# Is this normal? If not, how should it be fixed?



## coffeyanan (Sep 1, 2017)

Hi all.

I am not sure that my Fracino cherub head is letting the water out as it should. There are ocasionaly some blasts and small sprouts on sides (never when portafilter is locked, I don't have bottomless one). Is this a problem? Should this be fixed and how? Does this impact on the end result of my coffee?

Thanks to any opinions.

https://streamable.com/s/f2xme/uplrvv


----------



## joey24dirt (Jan 28, 2017)

Have you removed your shower screen for cleaning?

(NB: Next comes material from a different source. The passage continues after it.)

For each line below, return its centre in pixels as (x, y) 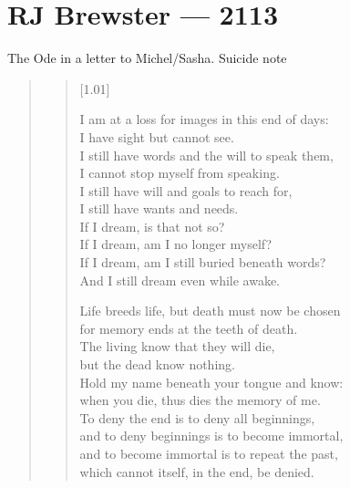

Could be blocked


----------



## El carajillo (Mar 16, 2013)

As above , remove shower screen and thoroughly clean as well as behind the screen.


----------



## espressotechno (Apr 11, 2011)

+ Bump off the brass shower holder and clean it. Also clean out the group waterway feeding the holder.


----------



## coffeyanan (Sep 1, 2017)

OK. Thanks for the comments and suggestions. Now slowly...







Since I'm not very good in english, let alone more specific proffesional terms, I will probably ask many more questions.

A few months ago I did unscrew this first mesh that comes off after you unscrew the main screw you can see. I also took the (probably brass) plate off and put all those in pully caff.

This last thing - "group waterway feeding" - I don't know what it means









There is probably some mechanical blocking going on right?

Thank you for your help


----------



## coffeyanan (Sep 1, 2017)

espressotechno said:


> + Bump off the brass shower holder and clean it. Also clean out the group waterway feeding the holder.


Could you please tell me more about how to clean waterway feeding the holder? Thanks

Also any other suggestions or opinions? :/


----------



## Stanic (Dec 12, 2015)

If you cleaned it few months ago, chances are it is dirty again


----------



## DavecUK (Aug 6, 2013)

Try cleaning it weekly!


----------



## espressotechno (Apr 11, 2011)

Behind the brass screen holder is a hole in the grouphead where the brew water comes out. Clean out this waterway with a thin rod/wire/screwdriver.


----------



## coffeyanan (Sep 1, 2017)

Thanks to all, I cleaned it and I think it's much better. Thanks!


----------



## espressotechno (Apr 11, 2011)

Now backflush with descaler to clean out the waterways in the grouphead....


----------